Trouble is, if you just right-click, Copy, and then Paste you do not copy the link - what you have there ends with "..." rather than the rest of the link.
I have no idea what link you wanted to post so cannot correct it.
Let me explain without the video. There was an epidemic of ME/CFS in Lake Tahoe, Nevada, in the 80s. Many people including a batch of school teachers got a mysterious chronic illness that the CDC investigated and decided to call CFS. That's where we all get the new name for ME from. I wrote to one of the survivors a few weeks ago and asked him some questions. Some people apparently who were severely ill with ME/CFS improved dramatically on an immune modulating drug (AMpligen). SOme have recovered by now and some still are unwell or have symptoms. The symptoms were neurological, fatigue and pain etc so typical ME/CFS with normal blood results. I asked him if they had tried thyroxine and he said yes they did and there was a debate about it whether they were getting tested properly and if they were being medicated enough. He then said those who medicated aggressively showed not much clinical improvement so it did not lead to anything.
So this is my question. Can they still be hypothyroid or is ME/CFS a new mystery illness still to be explained? Why would some people dramatically improve on an immune modulating drug if they were just hypothyroid? Hope this makes sense now. Surely if lots of people were treated with thyroxine at least some would have improved or recovered? NO?
Not sure why you're telling me this. I just posted the video link. I haven't watched it all through. But, to be perfectly honest, I don't see how it can be either hypothyroidism or ME/CFS because neither are contagious, so how can you have an epidemic. Far more likely to be something like EBV.

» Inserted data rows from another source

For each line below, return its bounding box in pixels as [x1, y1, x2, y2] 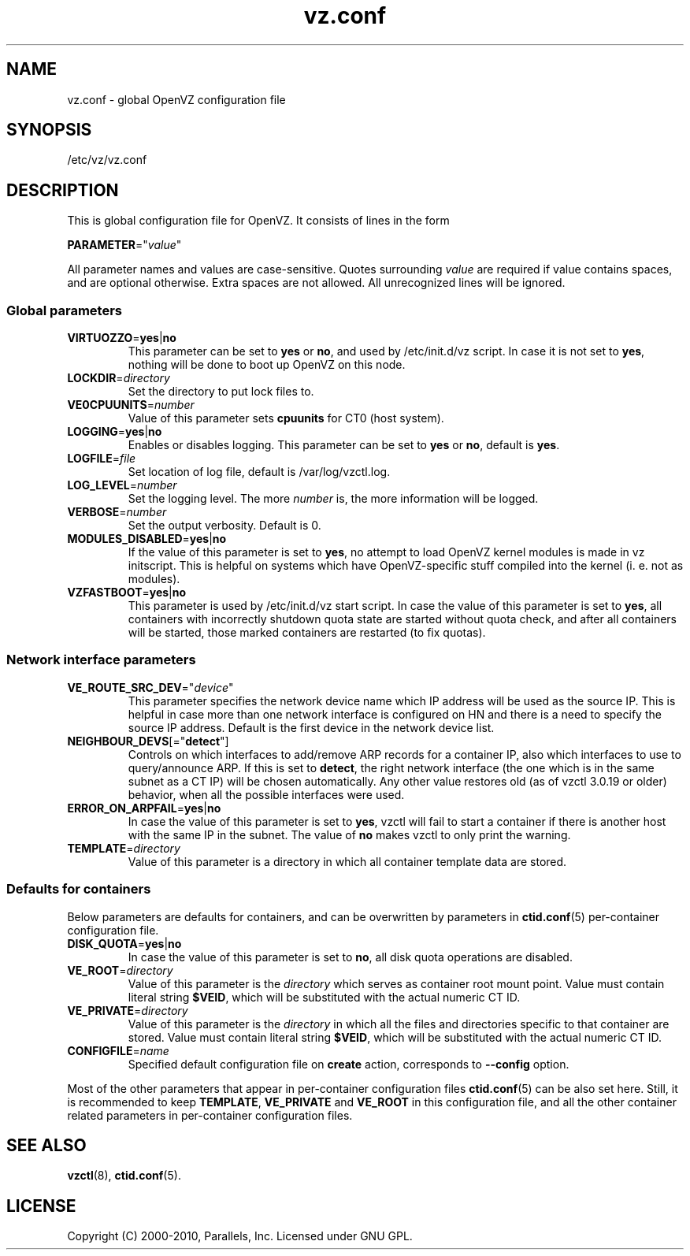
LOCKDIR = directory [67, 371, 170, 385]
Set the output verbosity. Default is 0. [128, 518, 321, 533]
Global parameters [6, 302, 123, 318]
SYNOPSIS [6, 120, 92, 140]
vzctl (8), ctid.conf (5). [67, 1169, 181, 1183]
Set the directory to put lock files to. [128, 385, 314, 399]
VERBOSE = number [67, 505, 167, 519]
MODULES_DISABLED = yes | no [67, 532, 227, 546]
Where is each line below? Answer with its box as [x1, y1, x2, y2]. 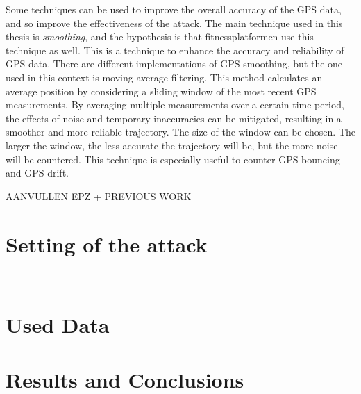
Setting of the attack [6, 229, 208, 258]
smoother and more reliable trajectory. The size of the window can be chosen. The [6, 124, 355, 139]
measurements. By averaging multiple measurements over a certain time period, [6, 97, 344, 112]
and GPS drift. [6, 165, 69, 180]
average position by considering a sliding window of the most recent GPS [6, 83, 317, 98]
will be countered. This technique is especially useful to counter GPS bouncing [6, 151, 340, 166]
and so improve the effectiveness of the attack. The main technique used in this [6, 15, 343, 30]
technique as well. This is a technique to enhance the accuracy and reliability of [6, 42, 344, 57]
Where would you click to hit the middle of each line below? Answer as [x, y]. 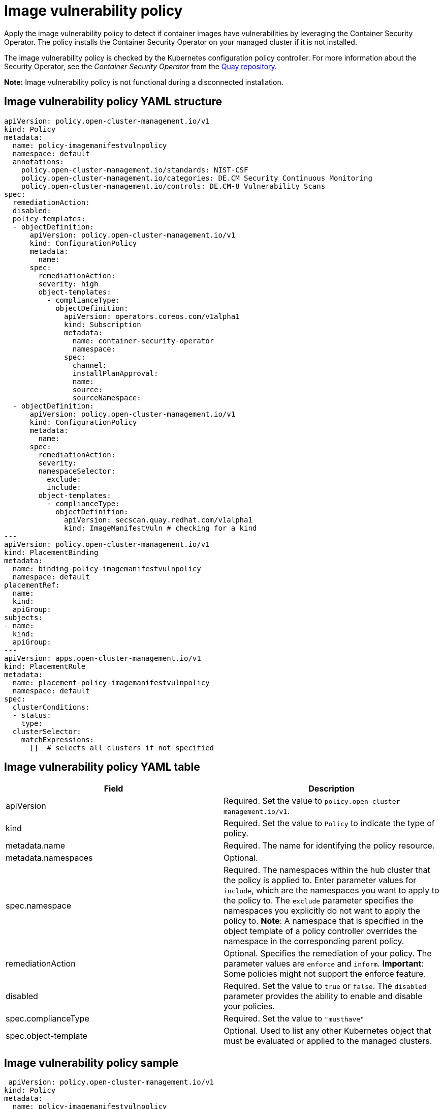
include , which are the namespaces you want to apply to [331, 891]
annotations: [38, 162]
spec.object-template [46, 1036]
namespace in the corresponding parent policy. [314, 941]
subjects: [23, 617]
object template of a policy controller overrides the [320, 931]
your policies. [249, 1006]
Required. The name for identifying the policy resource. [329, 846]
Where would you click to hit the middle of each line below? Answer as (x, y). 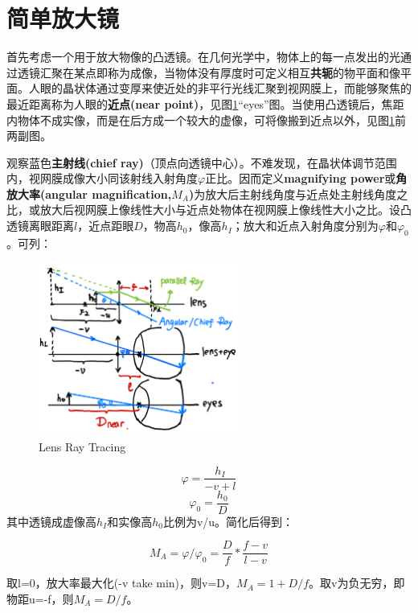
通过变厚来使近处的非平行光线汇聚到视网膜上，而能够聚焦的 (254, 88)
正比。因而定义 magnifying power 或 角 (306, 178)
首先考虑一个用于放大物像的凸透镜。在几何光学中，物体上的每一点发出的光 (203, 57)
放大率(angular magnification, (89, 193)
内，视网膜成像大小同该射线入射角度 (102, 178)
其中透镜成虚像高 (51, 521)
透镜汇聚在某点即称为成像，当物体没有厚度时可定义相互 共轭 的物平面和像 (209, 72)
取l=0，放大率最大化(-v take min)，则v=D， (122, 583)
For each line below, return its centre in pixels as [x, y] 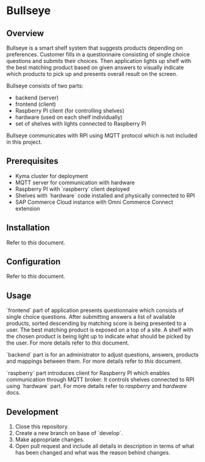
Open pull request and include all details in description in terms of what [105, 446]
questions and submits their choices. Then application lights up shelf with [99, 61]
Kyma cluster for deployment [52, 176]
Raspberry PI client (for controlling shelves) [70, 110]
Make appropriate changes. [50, 440]
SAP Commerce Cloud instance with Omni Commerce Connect [94, 202]
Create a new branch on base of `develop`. [69, 433]
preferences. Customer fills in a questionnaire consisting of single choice [98, 54]
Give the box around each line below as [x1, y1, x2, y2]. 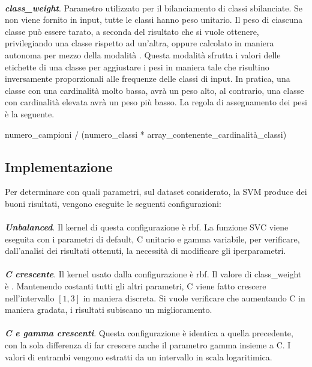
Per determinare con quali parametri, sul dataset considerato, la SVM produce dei [5, 185, 307, 198]
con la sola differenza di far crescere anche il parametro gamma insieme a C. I [5, 339, 291, 351]
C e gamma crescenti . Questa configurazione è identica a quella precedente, [5, 327, 293, 339]
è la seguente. [5, 107, 55, 120]
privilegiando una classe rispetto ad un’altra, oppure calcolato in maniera [5, 37, 274, 49]
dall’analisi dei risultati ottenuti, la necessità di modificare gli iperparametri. [5, 244, 286, 257]
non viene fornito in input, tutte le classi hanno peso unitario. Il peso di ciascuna [5, 13, 303, 26]
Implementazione [5, 157, 113, 176]
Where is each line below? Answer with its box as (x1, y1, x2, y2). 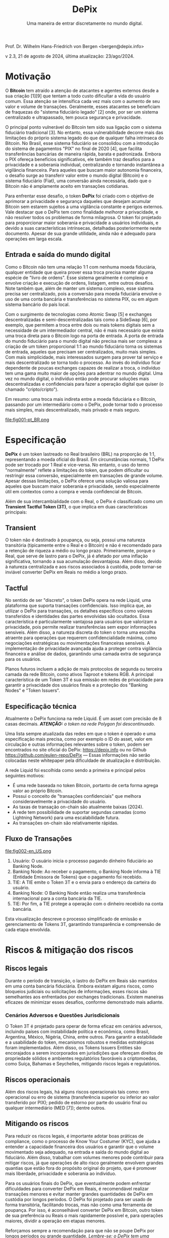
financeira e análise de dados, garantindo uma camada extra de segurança (5, 651, 161, 657)
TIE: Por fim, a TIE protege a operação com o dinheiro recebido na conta (12, 900, 163, 907)
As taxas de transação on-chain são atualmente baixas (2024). (12, 804, 144, 810)
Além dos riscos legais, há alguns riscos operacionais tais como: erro (5, 1089, 150, 1095)
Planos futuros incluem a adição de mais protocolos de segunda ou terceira (5, 666, 162, 672)
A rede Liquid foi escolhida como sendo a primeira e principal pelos (5, 767, 146, 773)
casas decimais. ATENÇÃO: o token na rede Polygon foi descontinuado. (5, 721, 155, 727)
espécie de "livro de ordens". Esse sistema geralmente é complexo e (5, 274, 148, 281)
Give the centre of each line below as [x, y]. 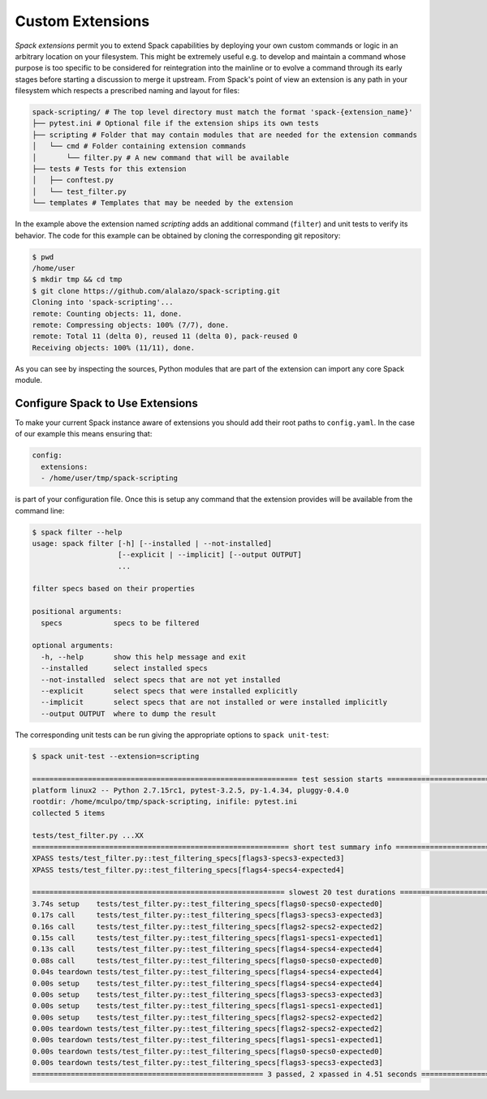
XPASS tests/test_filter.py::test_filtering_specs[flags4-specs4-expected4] [188, 869]
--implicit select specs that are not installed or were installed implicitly [214, 702]
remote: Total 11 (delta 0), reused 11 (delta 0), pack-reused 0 [165, 336]
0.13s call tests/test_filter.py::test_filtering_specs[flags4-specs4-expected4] [207, 949]
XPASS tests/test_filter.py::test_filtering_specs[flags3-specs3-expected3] [188, 859]
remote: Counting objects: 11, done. [107, 313]
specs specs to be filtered [120, 623]
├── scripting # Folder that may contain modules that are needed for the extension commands [225, 135]
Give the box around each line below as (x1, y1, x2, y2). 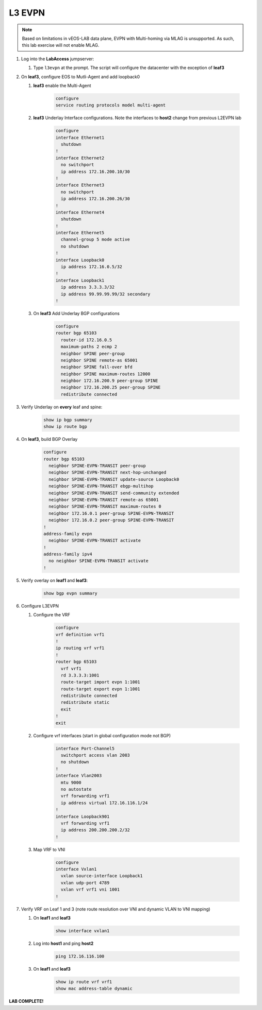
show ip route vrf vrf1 (55, 979, 113, 984)
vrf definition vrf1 (55, 632, 104, 637)
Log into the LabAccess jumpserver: (21, 56, 94, 62)
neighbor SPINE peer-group (61, 350, 125, 356)
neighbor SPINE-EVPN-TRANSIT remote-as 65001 (49, 497, 159, 503)
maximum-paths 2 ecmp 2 (61, 344, 117, 349)
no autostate (61, 786, 92, 792)
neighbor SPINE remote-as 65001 (61, 357, 138, 363)
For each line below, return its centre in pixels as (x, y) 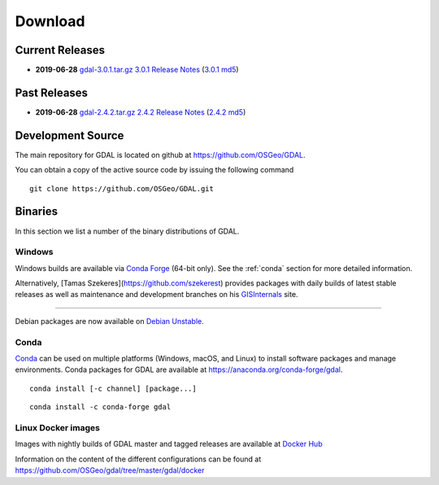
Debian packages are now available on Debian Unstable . (109, 321)
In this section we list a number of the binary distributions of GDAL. (127, 231)
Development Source (70, 135)
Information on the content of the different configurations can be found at (138, 459)
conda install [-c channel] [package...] (113, 388)
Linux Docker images (58, 427)
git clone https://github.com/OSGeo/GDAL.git (122, 188)
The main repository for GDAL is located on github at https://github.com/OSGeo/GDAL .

But, I will say that the fact that taking levo didn't help people proves nothing. Because, as we all know, very few doctors know how to treat hypo correctly. What was meant by 'medicating aggressively'? Without knowing a hell of a lot more details about dosing, testing, etc. I really couldn't comment further, I'm afraid.
greygoose Sorry but I a afraid you are wrong that ME/CFS does not happen in epidemic form. It does and has. There have actually been many ME epidemics throughout the last century including the Royal Free Hospital outbreak in 1955 in London where many doctors and nurses became ill at the same time and this is where we got the name ME from. I agree hypothyroidism is not contagious but it seems ME might actually well be. Well it is. You can also get ME/CFS in sporadic form like I did on my own. The Lake Tahoe epidemic was NOT EBV. Interestingly some people had reactivated EBV and at first they THOUGHT it was chronic EBV. But lots were EBV negative yet they still had the chronic illness.
In that case, doctors ought to just admit that they don't understand ME and have no idea what it is. If it's contagious, it must be viral or caused by bacteria. But, as far as I know, they aren't even researching in that direction. What I don't understand is why you've posted about this on a thyroid forum, because you obviously don't believe there's any connection.
Well I am investigating my ME/CFS and I see that some people with a diagnosis of ME/CFS have improved with thyroid treatment. Yes, obviously ME/CFS is caused by or because of a virus. WHy do some viruses cause epidemic ME and covid19 say does not? Also I posted as symptoms of ME/CFS are almost the same if not the same as hypothyroidism. As I said, I asked if they had tried thyroid treatment and they said they had. One guy swears he got better by avoiding toxic mold which was found in this place. But toxic mold could I guess wipe out a thyroid. Hence my posting.
According to A newspaper article in 1990 the test for CFS was found by LEvy, the guy who found the HIV virus and he said people with CFS have high natural killer cells and low suppressor cells in the white cells. So I am wondering whether the thyroid regulates the white cells or not/ DOes anybody know the answer to this question?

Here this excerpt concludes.